A-2313-01T3 (N.J. Super. App. Div. 2003) (Unpublished)

CONDEMNATION—Where there is doubt that a property owner got proper notice, and where there should have been no rush for a municipality to demolish a violation plagued structure, the municipality may not be entitled to recover its demolition costs.

A property owner sued a municipality for damages resulting from the municipality’s demolition of a house he owned. The municipality moved for summary judgment. It claimed that the owner received proper notice of an order that required him to either repair the house or it would be demolished. It also claimed that the owner received notice that he was in default of the order, thereby permitting the municipality to knock the house down. The lower court agreed and dismissed the complaint. The Appellate Division reversed, finding several material issues of fact in dispute. First, it was not clear if the municipality provided the owner with proper notice of the order requiring him to fix the house or face demolition. A statute requires the notice to be given personally or by certified mail. In the event the owner could not be served after reasonable efforts, the municipality could publish notice of the order in a newspaper and file a copy of the order with the county clerk’s office. Here, the municipality attempted to serve the owner by certified mail, and when it came back unclaimed, the municipality published the notice in the newspaper. Nonetheless, it failed to file the order. The Court also was disturbed by the fact that the municipality did not demonstrate that it made reasonable efforts to serve the owner personally before publishing the notice. It noted that the owner was a teacher in the area, owned the property for many years, and met with municipal officials several weeks earlier. It was not clear that the municipality, with diligent efforts, could not have served him personally. The Court also questioned whether the municipality satisfied the notice requirement because the affidavit submitted in support of publication was filed after the fact.

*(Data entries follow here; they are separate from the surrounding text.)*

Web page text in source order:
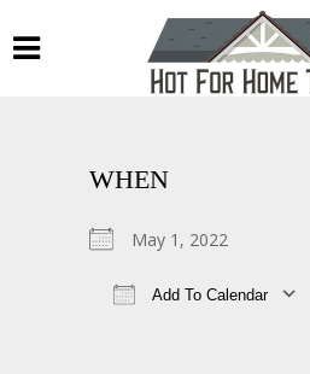
WHEN
May 1, 2022
Add To Calendar
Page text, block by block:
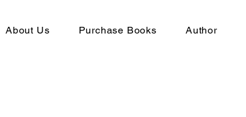
About Us Purchase Books Author
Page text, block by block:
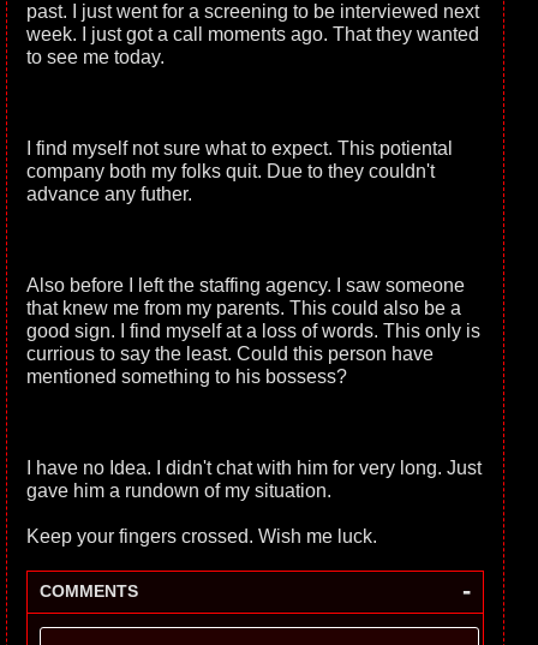
past. I just went for a screening to be interviewed next
week. I just got a call moments ago. That they wanted
to see me today.
I find myself not sure what to expect. This potiental
company both my folks quit. Due to they couldn't
advance any futher.
Also before I left the staffing agency. I saw someone
that knew me from my parents. This could also be a
good sign. I find myself at a loss of words. This only is
currious to say the least. Could this person have
mentioned something to his bossess?
I have no Idea. I didn't chat with him for very long. Just
gave him a rundown of my situation.
Keep your fingers crossed. Wish me luck.
COMMENTS -
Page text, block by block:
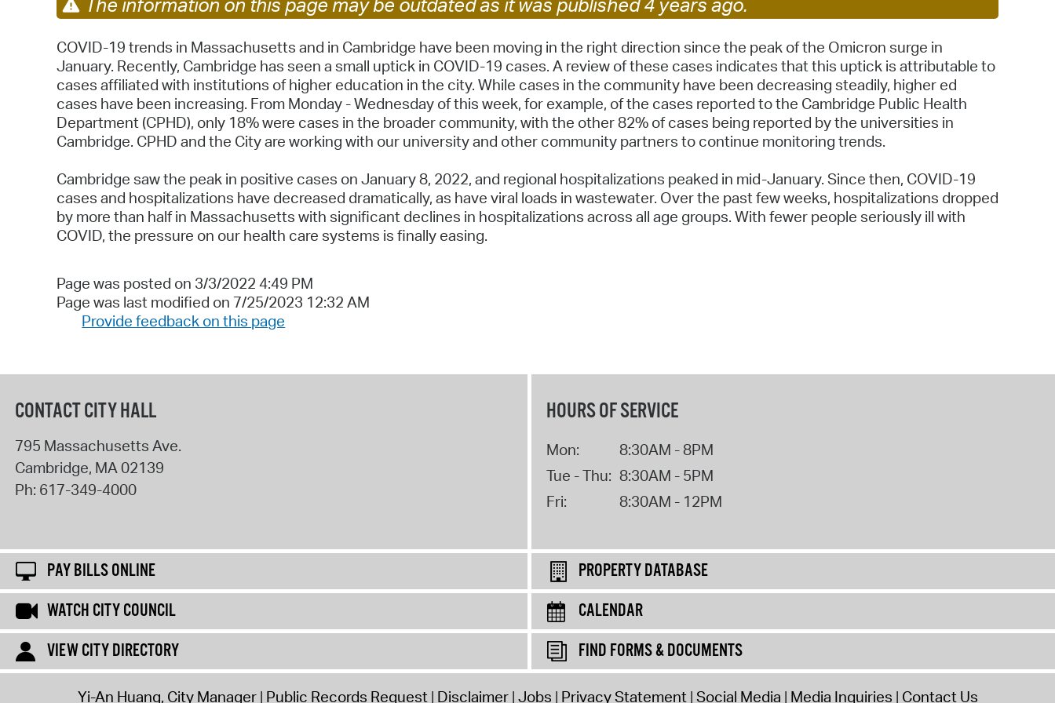
Pay Bills Online
Property Database
SeeClickFix
View News
Watch City Council
COVID-19 trends in Massachusetts and in Cambridge have been moving in the right direction since the peak of the Omicron surge in
January. Recently, Cambridge has seen a small uptick in COVID-19 cases. A review of these cases indicates that this uptick is attributable to
cases affiliated with institutions of higher education in the city. While cases in the community have been decreasing steadily, higher ed
cases have been increasing. From Monday - Wednesday of this week, for example, of the cases reported to the Cambridge Public Health
Department (CPHD), only 18% were cases in the broader community, with the other 82% of cases being reported by the universities in
Cambridge. CPHD and the City are working with our university and other community partners to continue monitoring trends.
Cambridge saw the peak in positive cases on January 8, 2022, and regional hospitalizations peaked in mid-January. Since then, COVID-19
cases and hospitalizations have decreased dramatically, as have viral loads in wastewater. Over the past few weeks, hospitalizations dropped
by more than half in Massachusetts with significant declines in hospitalizations across all age groups. With fewer people seriously ill with
COVID, the pressure on our health care systems is finally easing.
Page was posted on 3/3/2022 4:49 PM
Page was last modified on 7/25/2023 12:32 AM
Provide feedback on this page
CONTACT CITY HALL
795 Massachusetts Ave.
Cambridge, MA02139
Ph: 617-349-4000
HOURS OF SERVICE
Mon:
8:30AM - 8PM
Tue - Thu: 8:30AM - 5PM
Fri:
8:30AM - 12PM
PAY BILLS ONLINE
PROPERTY DATABASE
WATCH CITY COUNCIL
CALENDAR
VIEW CITY DIRECTORY
FIND FORMS & DOCUMENTS
Yi-An Huang, City Manager Public Records Request Disclaimer Jobs Privacy Statement Social Media Media Inquiries Contact Us
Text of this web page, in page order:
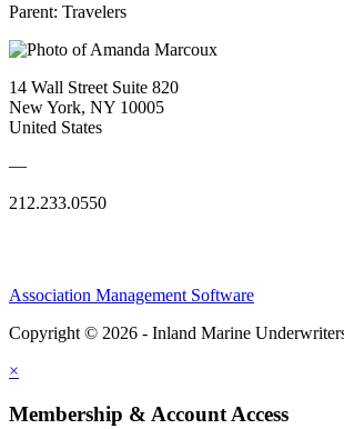
Parent: Travelers
14 Wall Street Suite 820
New York, NY 10005
United States
—
212.233.0550
Association Management Software
Copyright © 2026 - Inland Marine
×
Membership & Account Access
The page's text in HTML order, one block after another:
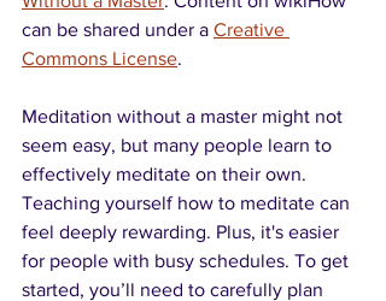
can be shared under a Creative
Commons License.
Meditation without a master might not
seem easy, but many people learn to
effectively meditate on their own.
Teaching yourself how to meditate can
feel deeply rewarding. Plus, it's easier
for people with busy schedules. To get
started, you’ll need to carefully plan
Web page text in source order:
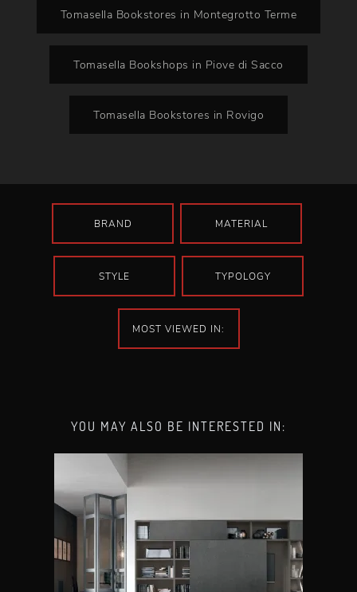
Tomasella Bookstores in Montegrotto Terme
Tomasella Bookshops in Piove di Sacco
Tomasella Bookstores in Rovigo
BRAND MATERIAL
STYLE TYPOLOGY
MOST VIEWED IN:
YOU MAY ALSO BE INTERESTED IN:
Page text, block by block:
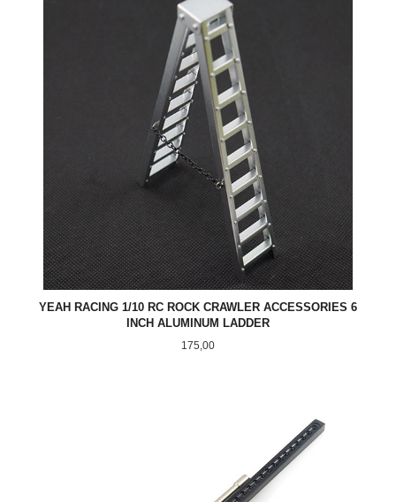
YEAH RACING 1/10 RC ROCK CRAWLER ACCESSORIES 6
INCH ALUMINUM LADDER
Pris
175,00
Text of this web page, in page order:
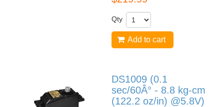
Qty
Add to cart
DS1009 (0.1
sec/60Â° - 8.8 kg-cm
(122.2 oz/in) @5.8V)
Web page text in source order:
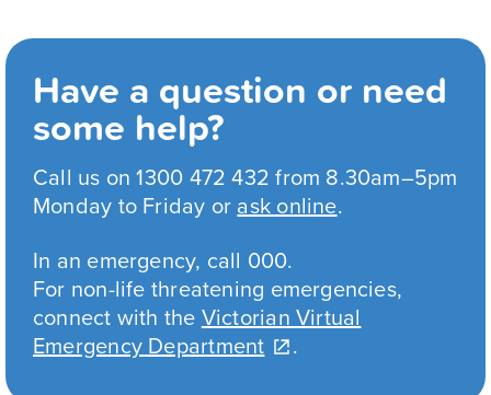
Have a question or need
some help?
Call us on 1300 472 432 from 8.30am–5pm
Monday to Friday or ask online.
In an emergency, call 000.
For non-life threatening emergencies,
connect with the Victorian Virtual
Emergency Department
.
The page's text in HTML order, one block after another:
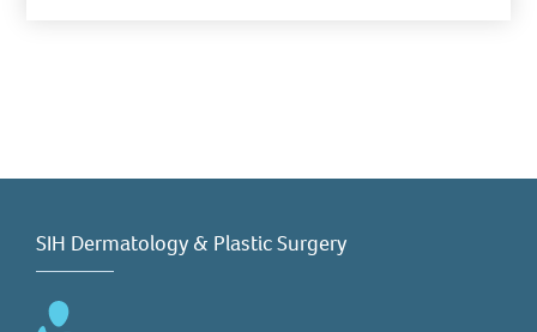
SIH Dermatology & Plastic Surgery
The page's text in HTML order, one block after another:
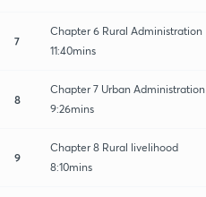
7
Chapter 6 Rural Administration
11:40mins
8
Chapter 7 Urban Administration
9:26mins
9
Chapter 8 Rural livelihood
8:10mins
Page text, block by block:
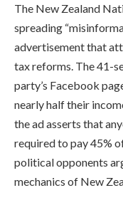
The New Zealand
spreading
advertisement that
tax reforms. The 41-
party’s Facebook
nearly half their
the ad asserts that
required to pay 45%
political opponents
mechanics of New
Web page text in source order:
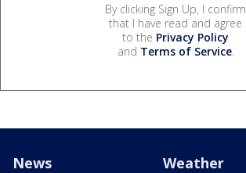
By clicking Sign Up, I confirm
that I have read and agree
to the Privacy Policy
and Terms of Service.
News Weather
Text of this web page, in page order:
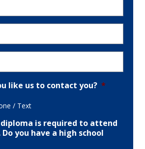
like us to contact you? *
/ Text
diploma is required to attend
you have a high school
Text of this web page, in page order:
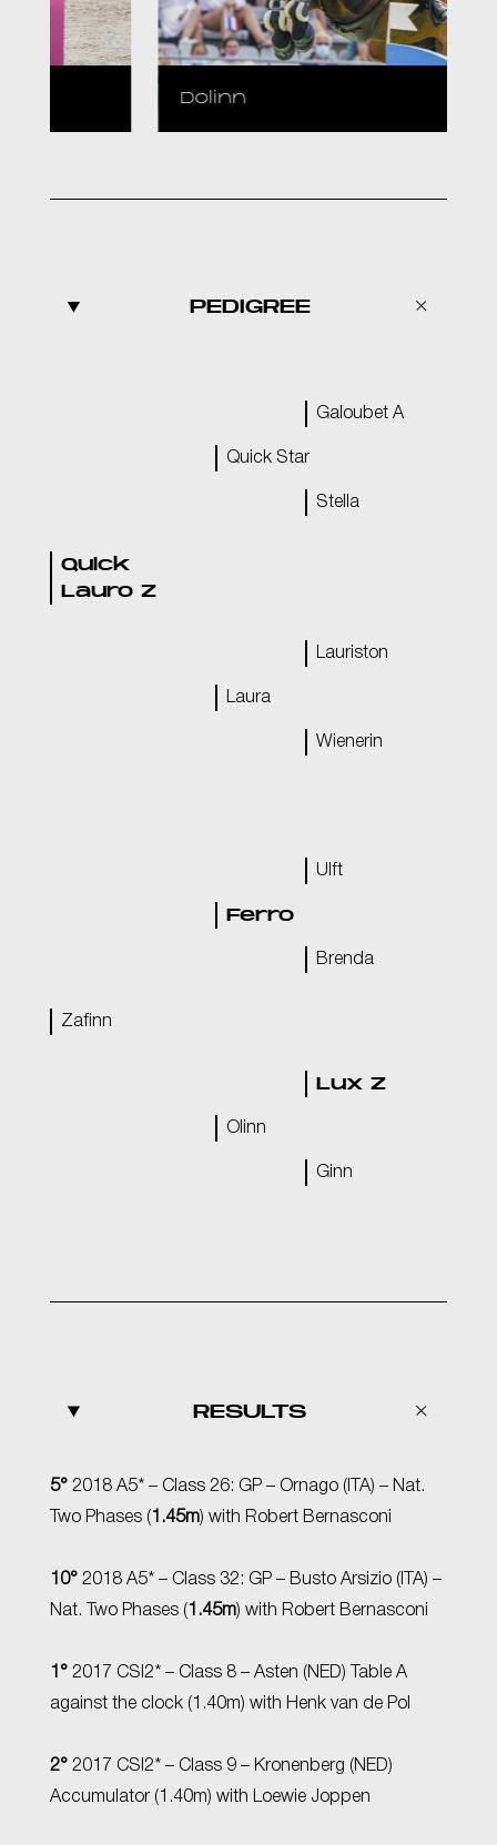
PEDIGREE
Galoubet A
Quick Star
Stella
Quick
Lauro Z
Lauriston
Laura
Wienerin
Ulft
Ferro
Brenda
Zafinn
Lux Z
Olinn
Ginn
RESULTS
5° 2018 A5* – Class 26: GP – Ornago (ITA) – Nat.
Two Phases ( 1.45m) with Robert Bernasconi
10° 2018 A5* – Class 32: GP – Busto Arsizio (ITA) –
Nat. Two Phases ( 1.45m) with Robert Bernasconi
1° 2017 CSI2* – Class 8 – Asten (NED) Table A
against the clock (1.40m) with Henk van de Pol
2° 2017 CSI2* – Class 9 – Kronenberg (NED)
Accumulator (1.40m) with Loewie Joppen
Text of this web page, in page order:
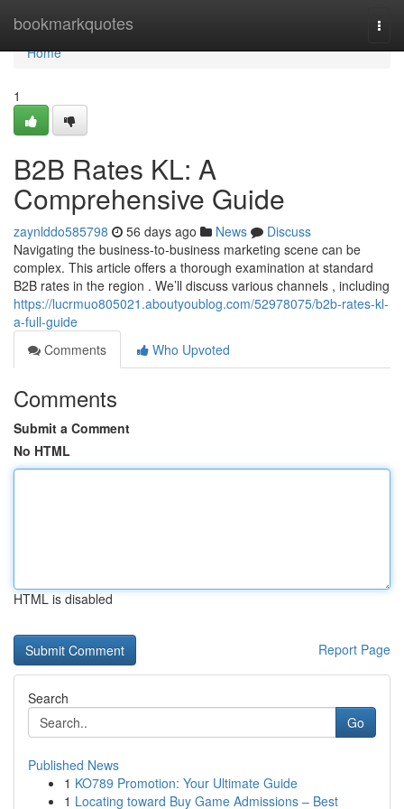
bookmarkquotes
Home
Home
1
B2B Rates KL: A
Comprehensive Guide
zaynlddo585798 56 days ago News
Discuss
Navigating the business-to-business marketing scene can be
complex. This article offers a thorough examination at standard
B2B rates in the region . We’ll discuss various channels , including
https://lucrmuo805021.aboutyoublog.com/52978075/b2b-rates-kl-
a-full-guide
Comments
Who Upvoted
Comments
Submit a Comment
No HTML
HTML is disabled
Report Page
Search
Go
Published News
1 KO789 Promotion: Your Ultimate Guide
1 Locating toward Buy Game Admissions – Best
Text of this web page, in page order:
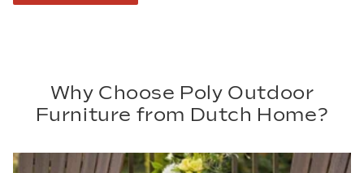
Why Choose Poly Outdoor
Furniture from Dutch Home?
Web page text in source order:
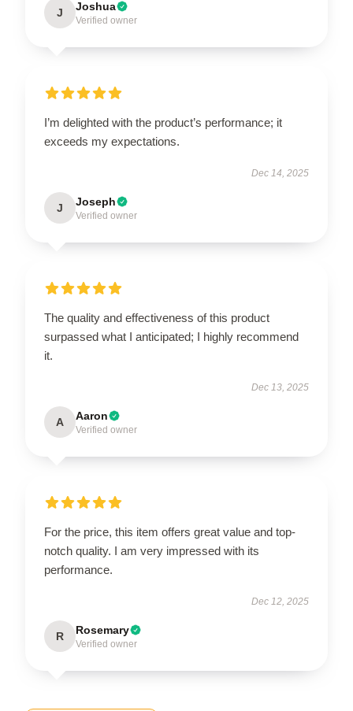
J Joshua
Verified owner
I’m delighted with the product’s performance; it
exceeds my expectations.
Dec 14, 2025
J Joseph
Verified owner
The quality and effectiveness of this product
surpassed what I anticipated; I highly recommend
it.
Dec 13, 2025
A Aaron
Verified owner
For the price, this item offers great value and top-
notch quality. I am very impressed with its
performance.
Dec 12, 2025
R Rosemary
Verified owner
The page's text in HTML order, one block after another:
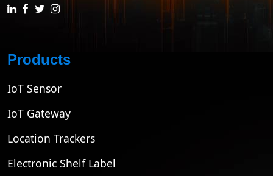
Products
IoT Sensor
IoT Gateway
Location Trackers
Electronic Shelf Label
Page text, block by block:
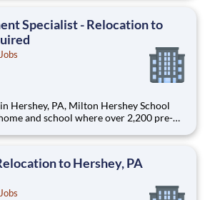
cost-free, career-focused
Specialist - Relocation to
and school where over 2,200 pre-K
cost-free, career-focused
to Hershey, PA
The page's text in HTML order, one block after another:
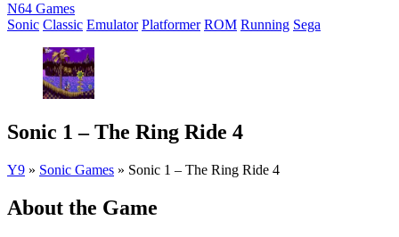
N64 Games
Sonic Classic Emulator Platformer ROM Running Sega
Sonic 1 – The Ring Ride 4
Y9 » Sonic Games » Sonic 1 – The Ring Ride 4
About the Game
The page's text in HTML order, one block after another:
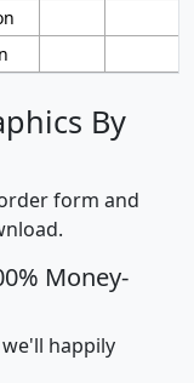
By
form and
Money-
happily
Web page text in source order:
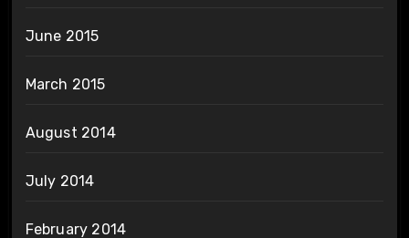
June 2015
March 2015
August 2014
July 2014
February 2014
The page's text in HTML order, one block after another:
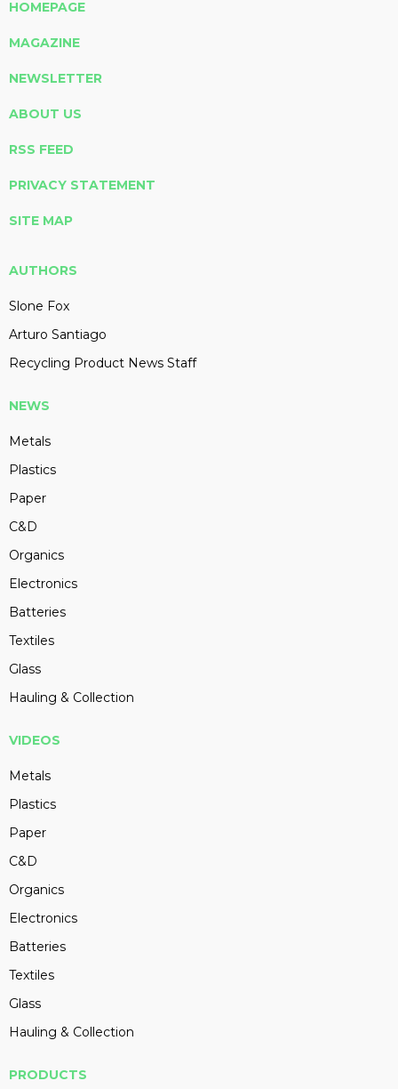
HOMEPAGE
MAGAZINE
NEWSLETTER
ABOUT US
RSS FEED
PRIVACY STATEMENT
SITE MAP
AUTHORS
Slone Fox
Arturo Santiago
Recycling Product News Staff
NEWS
Metals
Plastics
Paper
C&D
Organics
Electronics
Batteries
Textiles
Glass
Hauling & Collection
VIDEOS
Metals
Plastics
Paper
C&D
Organics
Electronics
Batteries
Textiles
Glass
Hauling & Collection
PRODUCTS
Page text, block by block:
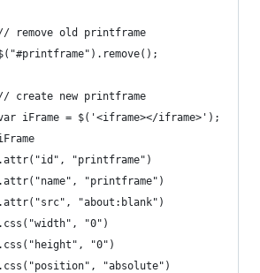
remove old printframe
create new printframe
iFrame = $('<iframe></iframe>');
"printframe")
"printframe")
"about:blank")
"0")
"0")
"absolute")
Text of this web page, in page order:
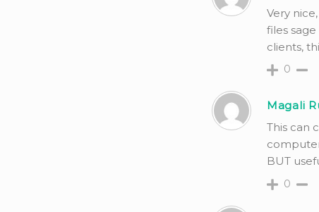
Very
files
clients,
0
Magali
This can
BUT
0
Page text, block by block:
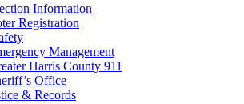
Information
Registration
Management
Harris County 911
Office
& Records
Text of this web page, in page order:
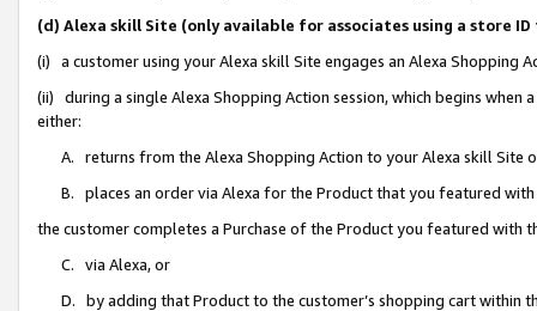
(d) Alexa skill Site (only available for associates using a store
(i) a customer using your Alexa skill Site engages an Alexa Shopping
(ii) during a single Alexa Shopping Action session, which begins when
either:
A. returns from the Alexa Shopping Action to your Alexa skill Site
B. places an order via Alexa for the Product that you featured with
the customer completes a Purchase of the Product you featured with
C. via Alexa, or
D. by adding that Product to the customer’s shopping cart within
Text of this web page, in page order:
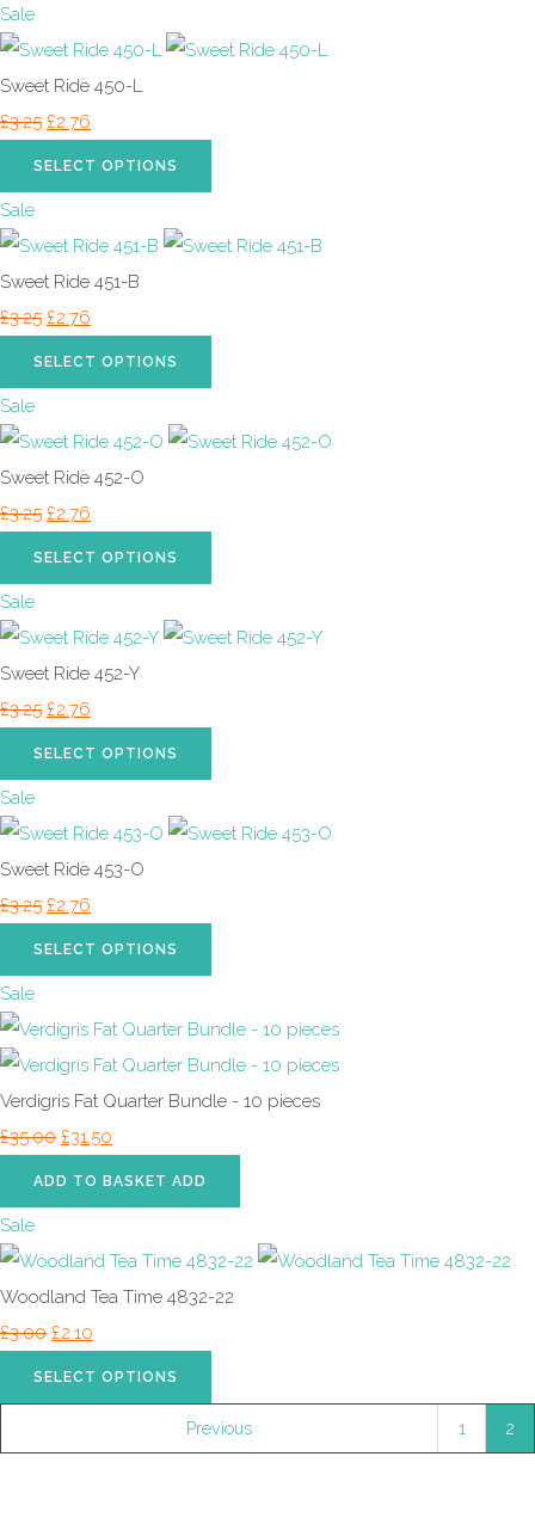
Sale
Sweet Ride 450-L
£3.25 £2.76
SELECT OPTIONS
Sale
Sweet Ride 451-B
£3.25 £2.76
SELECT OPTIONS
Sale
Sweet Ride 452-O
£3.25 £2.76
SELECT OPTIONS
Sale
Sweet Ride 452-Y
£3.25 £2.76
SELECT OPTIONS
Sale
Sweet Ride 453-O
£3.25 £2.76
SELECT OPTIONS
Sale
Verdigris Fat Quarter Bundle - 10 pieces
£35.00 £31.50
ADD TO BASKET ADD
Sale
Woodland Tea Time 4832-22
£3.00 £2.10
SELECT OPTIONS
Previous 1 2

The Appellate Division was unclear whether the lack of recording of the order rendered the notice invalid. As to the order itself, the Court found that there was a substantial issue of material fact as to “when” the municipality was entitled to demolish the house. The municipality’s order required work to be completed in stages: removal of the weeds within two weeks, removal of debris within thirty days, replacement of the windows and doors within sixty days, and completion of the balance of the repairs within ninety days. The order also stated that if the owner failed to adhere to the schedule and the default continued for thirty days, the municipality could demolish the house at the owner’s expense. The municipality elected to demolish the property thirty days after the owner failed to complete the first stage by removing the weeds. The owner claimed that he had one hundred twenty days from the date of the order (thirty days after the expiration of the ninety day completion deadline) before it could be demolished. Further, the Court noted that, in a letter from the municipality to the owner, the municipality’s attorney spoke in terms of remediation and not in terms of demolition. This left the owner believing that the building would not be demolished. Lastly, the Court was disturbed by the municipality’s rush to demolish the house. The house had been dilapidated for ten years. It was a chronic problem, but there was no health or safety emergency requiring immediate demolition. Consequently, the owner could reasonably have believed that there was no rush for the municipality to tear down the house.